Truncate a string so that it spans a limited number of columns.

Arguments:

  • string: A string of any length. In AWK interpreters that are not multi-byte safe, this argument is interpreted as a UTF-8 encoded string.
  • columns: Maximum number of columns the resulting text may span.

Returns: Input string truncated as needed.

Example:

$ cat example.awk
{
    printf "wcstruncate(\"%s\", %d) → %s\n", $1, $2, wcstruncate($1, $2)
}
$ printf "AエBビCシ 5\nxYzPqR 10\n" | awk -f wcwidth.awk -f example.awk
wcstruncate("AエBビCシ", 5) → AエB
wcstruncate("xYzPqR", 10) → xYzPqR

wcswidth(string)

A reimplementation of the POSIX function of the same name to determine the number of columns needed to display a string.

Arguments:

  • string: A string of any length. In AWK interpreters that are not multi-byte safe, this argument is interpreted as a UTF-8 encoded string.

Returns: The number of columns needed to display the string is returned if all of character are printable and -1 if any are not.

Example:

$ cat example.awk
{
    printf "wcswidth(\"%s\") → %s\n", $0, wcswidth($0)
}
$ printf "津波\n概要\t20世紀\n" | awk -f wcwidth.awk -f example.awk
wcswidth("津波") → 4
wcswidth("概要	20世紀") → -1

wcwidth(character)

A reimplementation of the POSIX function of the same name to determine the number of columns needed to display a single character.

Arguments:

  • character: A single character. In AWK interpreters that are not multi-byte safe, this argument may consist of multiple characters that together represent a single UTF-8 encoded code point.
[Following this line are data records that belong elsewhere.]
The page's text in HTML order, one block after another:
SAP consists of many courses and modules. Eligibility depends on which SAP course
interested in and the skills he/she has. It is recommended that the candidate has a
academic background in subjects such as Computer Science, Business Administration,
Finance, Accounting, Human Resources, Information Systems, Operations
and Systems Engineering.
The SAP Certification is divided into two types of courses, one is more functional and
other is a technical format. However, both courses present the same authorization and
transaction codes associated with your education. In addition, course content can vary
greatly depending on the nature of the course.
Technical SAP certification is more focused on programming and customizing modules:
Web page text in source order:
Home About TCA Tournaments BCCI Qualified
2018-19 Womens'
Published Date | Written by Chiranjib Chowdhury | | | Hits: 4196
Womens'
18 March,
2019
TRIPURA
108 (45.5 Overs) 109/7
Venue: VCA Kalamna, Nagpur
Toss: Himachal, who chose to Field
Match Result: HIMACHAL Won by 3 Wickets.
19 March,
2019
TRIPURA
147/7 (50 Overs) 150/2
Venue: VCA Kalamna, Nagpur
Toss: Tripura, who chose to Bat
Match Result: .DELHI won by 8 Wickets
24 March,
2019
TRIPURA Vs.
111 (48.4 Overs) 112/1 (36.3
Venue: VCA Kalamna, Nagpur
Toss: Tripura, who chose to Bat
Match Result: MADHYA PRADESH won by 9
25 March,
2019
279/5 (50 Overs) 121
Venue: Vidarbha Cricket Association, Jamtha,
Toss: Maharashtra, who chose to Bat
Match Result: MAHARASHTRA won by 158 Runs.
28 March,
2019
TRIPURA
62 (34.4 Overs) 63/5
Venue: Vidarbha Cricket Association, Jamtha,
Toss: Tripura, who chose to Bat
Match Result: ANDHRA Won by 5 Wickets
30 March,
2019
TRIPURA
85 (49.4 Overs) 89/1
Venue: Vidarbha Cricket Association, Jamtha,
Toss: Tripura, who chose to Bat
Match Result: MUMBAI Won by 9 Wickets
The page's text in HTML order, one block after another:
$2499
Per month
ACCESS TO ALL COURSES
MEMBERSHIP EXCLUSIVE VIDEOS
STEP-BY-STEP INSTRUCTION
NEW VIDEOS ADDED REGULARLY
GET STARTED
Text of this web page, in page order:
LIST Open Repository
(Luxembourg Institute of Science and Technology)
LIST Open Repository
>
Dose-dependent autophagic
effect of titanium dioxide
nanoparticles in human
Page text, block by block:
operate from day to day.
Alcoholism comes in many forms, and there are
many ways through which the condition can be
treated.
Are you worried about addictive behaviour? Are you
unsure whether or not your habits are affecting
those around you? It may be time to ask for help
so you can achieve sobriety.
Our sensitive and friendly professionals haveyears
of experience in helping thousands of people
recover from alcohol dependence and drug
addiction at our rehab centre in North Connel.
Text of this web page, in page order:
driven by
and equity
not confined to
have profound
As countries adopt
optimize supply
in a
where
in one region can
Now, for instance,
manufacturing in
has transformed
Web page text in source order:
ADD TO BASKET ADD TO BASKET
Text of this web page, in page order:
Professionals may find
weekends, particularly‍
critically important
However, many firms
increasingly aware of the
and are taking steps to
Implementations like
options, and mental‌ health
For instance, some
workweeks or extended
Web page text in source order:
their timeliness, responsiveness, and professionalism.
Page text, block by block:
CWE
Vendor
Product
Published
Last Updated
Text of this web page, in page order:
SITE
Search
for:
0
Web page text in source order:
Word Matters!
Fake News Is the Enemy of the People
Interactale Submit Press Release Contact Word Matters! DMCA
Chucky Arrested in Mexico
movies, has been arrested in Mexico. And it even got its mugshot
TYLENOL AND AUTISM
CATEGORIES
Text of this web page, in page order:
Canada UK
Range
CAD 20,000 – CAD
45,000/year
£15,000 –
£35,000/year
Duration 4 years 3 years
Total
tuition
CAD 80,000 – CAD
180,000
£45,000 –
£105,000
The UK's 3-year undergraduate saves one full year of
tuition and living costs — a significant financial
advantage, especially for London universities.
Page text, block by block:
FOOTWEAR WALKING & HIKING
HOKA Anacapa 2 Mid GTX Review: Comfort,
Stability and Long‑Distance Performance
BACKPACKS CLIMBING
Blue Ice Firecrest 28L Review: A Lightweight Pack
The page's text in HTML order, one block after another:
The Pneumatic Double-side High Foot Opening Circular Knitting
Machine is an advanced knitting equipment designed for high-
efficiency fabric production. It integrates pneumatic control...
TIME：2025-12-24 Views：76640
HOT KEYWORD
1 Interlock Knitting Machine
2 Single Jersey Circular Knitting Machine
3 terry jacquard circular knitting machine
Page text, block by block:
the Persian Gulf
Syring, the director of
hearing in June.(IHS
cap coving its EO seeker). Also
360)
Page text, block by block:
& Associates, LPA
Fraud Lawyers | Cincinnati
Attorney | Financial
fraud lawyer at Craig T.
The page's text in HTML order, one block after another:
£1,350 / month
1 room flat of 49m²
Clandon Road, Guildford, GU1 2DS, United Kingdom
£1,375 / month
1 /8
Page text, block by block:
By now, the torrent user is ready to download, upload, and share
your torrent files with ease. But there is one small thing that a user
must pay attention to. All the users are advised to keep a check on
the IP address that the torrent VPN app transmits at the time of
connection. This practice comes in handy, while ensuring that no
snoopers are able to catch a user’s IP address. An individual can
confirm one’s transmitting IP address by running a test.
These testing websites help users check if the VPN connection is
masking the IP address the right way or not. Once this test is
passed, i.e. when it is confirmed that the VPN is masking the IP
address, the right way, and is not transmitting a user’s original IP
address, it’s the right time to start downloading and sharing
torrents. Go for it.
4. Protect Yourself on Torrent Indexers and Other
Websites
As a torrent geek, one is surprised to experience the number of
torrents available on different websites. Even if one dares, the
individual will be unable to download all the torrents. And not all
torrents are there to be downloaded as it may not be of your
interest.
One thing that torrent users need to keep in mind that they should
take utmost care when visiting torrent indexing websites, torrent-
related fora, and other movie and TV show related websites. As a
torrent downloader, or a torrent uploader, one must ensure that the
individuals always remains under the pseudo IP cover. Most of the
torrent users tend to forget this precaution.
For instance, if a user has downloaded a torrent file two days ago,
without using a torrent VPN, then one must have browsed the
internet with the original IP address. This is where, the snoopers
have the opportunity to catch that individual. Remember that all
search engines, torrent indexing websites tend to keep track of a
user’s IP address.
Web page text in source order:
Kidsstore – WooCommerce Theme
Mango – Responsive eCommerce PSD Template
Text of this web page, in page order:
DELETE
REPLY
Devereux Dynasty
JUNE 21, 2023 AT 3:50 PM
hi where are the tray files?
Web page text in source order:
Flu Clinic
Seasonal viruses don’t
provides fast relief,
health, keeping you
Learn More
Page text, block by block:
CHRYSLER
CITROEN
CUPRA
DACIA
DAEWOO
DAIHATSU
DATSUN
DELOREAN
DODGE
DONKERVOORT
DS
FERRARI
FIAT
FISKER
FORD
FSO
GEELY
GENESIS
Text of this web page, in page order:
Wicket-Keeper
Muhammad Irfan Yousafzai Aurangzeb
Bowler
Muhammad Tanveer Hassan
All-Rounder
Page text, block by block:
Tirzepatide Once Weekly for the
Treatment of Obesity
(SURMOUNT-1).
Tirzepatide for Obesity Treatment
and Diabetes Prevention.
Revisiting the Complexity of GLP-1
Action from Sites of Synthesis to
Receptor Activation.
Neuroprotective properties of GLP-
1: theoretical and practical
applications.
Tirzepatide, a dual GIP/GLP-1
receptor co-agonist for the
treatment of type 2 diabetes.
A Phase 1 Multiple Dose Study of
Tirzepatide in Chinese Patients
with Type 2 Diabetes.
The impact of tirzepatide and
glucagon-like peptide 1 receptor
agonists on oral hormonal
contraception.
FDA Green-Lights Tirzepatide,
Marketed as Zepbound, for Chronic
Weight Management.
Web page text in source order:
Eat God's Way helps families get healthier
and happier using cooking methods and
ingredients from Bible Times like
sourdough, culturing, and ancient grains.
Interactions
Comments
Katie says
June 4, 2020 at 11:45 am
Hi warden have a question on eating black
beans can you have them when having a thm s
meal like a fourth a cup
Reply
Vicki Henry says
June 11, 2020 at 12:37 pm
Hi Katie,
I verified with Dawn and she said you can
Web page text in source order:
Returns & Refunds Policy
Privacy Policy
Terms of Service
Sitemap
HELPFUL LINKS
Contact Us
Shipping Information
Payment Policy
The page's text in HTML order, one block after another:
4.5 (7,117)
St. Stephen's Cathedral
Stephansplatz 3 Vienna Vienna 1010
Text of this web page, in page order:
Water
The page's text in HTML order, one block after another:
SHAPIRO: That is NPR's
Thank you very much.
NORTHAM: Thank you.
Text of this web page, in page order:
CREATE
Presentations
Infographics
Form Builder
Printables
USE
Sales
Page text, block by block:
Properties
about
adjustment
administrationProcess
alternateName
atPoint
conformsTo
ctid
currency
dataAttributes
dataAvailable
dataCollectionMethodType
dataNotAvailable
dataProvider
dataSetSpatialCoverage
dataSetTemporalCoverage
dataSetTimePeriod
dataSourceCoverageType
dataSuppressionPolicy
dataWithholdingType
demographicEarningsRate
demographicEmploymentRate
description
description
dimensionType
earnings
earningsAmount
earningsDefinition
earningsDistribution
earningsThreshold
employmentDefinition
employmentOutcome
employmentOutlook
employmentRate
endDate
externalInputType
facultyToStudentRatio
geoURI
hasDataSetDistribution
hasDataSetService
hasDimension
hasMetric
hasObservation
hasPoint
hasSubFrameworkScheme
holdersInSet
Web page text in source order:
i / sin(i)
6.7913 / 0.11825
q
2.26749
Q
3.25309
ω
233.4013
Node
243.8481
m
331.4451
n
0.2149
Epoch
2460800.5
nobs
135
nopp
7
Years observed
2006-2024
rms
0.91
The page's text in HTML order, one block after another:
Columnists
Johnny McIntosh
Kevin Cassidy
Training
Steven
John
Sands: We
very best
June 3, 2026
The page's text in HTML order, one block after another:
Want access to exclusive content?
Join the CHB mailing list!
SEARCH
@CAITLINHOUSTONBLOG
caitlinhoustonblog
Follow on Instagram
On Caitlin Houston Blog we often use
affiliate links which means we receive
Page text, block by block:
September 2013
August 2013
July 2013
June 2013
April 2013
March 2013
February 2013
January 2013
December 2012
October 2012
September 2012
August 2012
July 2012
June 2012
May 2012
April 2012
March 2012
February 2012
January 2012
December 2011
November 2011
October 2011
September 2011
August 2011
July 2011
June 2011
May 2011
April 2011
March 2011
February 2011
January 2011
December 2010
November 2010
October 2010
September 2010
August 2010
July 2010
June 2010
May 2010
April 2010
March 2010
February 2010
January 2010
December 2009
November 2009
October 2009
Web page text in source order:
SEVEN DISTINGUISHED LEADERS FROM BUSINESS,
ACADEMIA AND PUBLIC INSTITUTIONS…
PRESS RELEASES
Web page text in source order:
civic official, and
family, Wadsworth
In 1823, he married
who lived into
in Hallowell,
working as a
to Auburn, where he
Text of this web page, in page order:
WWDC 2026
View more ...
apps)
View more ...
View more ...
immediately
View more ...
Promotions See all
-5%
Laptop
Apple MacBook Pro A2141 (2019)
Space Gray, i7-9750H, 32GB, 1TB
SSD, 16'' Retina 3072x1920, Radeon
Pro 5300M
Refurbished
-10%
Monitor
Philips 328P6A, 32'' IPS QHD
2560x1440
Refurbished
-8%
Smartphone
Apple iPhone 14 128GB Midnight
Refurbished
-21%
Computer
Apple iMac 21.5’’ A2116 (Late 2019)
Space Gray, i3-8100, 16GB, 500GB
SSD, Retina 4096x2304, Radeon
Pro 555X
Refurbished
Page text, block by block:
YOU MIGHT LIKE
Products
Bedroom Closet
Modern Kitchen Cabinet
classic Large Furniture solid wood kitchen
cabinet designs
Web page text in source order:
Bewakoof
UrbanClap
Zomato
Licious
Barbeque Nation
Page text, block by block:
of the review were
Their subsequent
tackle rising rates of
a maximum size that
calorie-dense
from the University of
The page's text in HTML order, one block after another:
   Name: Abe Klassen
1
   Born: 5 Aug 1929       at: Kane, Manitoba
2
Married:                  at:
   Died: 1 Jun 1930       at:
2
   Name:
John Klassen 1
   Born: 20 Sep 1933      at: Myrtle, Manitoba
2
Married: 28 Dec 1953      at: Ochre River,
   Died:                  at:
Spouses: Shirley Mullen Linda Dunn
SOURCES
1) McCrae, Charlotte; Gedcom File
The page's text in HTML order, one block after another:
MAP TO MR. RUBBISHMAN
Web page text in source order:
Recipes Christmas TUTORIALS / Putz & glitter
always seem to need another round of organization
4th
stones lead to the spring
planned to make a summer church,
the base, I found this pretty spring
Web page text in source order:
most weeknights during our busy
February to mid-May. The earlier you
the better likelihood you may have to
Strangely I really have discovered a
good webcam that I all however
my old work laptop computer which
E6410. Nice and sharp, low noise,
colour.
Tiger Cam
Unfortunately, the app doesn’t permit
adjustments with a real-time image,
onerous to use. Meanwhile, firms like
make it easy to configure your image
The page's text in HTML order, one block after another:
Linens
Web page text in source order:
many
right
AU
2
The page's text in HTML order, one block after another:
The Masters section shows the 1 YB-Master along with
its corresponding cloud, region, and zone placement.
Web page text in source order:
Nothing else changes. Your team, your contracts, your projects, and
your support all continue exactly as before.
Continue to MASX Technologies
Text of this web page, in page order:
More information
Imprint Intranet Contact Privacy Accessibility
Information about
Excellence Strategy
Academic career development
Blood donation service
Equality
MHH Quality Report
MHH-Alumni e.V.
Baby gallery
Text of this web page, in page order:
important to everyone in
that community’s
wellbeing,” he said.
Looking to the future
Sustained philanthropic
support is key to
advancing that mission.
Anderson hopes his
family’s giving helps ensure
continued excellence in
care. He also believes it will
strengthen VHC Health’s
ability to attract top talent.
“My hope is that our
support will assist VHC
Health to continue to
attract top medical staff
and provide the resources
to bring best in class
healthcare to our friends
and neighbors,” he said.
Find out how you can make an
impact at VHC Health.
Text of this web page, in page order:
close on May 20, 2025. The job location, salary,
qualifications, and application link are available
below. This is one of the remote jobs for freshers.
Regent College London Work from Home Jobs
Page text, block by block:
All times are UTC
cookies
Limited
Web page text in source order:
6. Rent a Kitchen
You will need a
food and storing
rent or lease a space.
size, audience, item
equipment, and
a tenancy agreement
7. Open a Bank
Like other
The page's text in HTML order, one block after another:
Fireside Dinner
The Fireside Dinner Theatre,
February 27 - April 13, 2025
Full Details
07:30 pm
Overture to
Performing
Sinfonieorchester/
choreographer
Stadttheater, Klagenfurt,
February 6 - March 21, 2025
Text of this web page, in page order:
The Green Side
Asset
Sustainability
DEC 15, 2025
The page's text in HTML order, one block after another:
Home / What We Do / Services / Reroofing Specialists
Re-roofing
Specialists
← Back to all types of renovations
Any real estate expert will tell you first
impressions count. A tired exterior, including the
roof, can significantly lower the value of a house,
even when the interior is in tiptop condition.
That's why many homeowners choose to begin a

Returns: The number of columns needed to display the character if it is printable and -1 if it is not. If the argument does not contain exactly one UTF-8 character, -1 is returned.

Example:

$ cat example.awk
{
    printf "wcwidth(\"%s\") → %s\n", $0, wcwidth($0)
}
$ printf "X\n宽\n:)\n" | awk -f wcwidth.awk -f example.awk
wcwidth("X") → 1
wcwidth("宽") → 2
wcwidth(":)") → -1

Development

Unicode data is generated using the code in "generate-width-data.c" and written to "width-data". This data is inserted into "template.awk" on the line consisting of a comment that contains "[WIDTH DATA]", and the resulting file is written to "wcwidth.awk".

Makefile Targets:

  • all / test: Verify that the "wcwidth" function works as expected. If "wcwidth.awk" does not exist, it will be created automatically. This target is the default target.
  • width-data: Enumerate all Unicode code points and write the information to a file named "width-data". The existing file provided with this repository was generated using GNU libc 2.24. If the values returned by "wcwidth.awk" do not seem to match the behavior of the host's wcwidth(3) implementation, delete "width-data" and run make to regenerate a properly tailored file.
  • clean: Delete the binary used to generate the "width-data" file.
  • wcwidth.awk: Generate the "wcwidth.awk" file.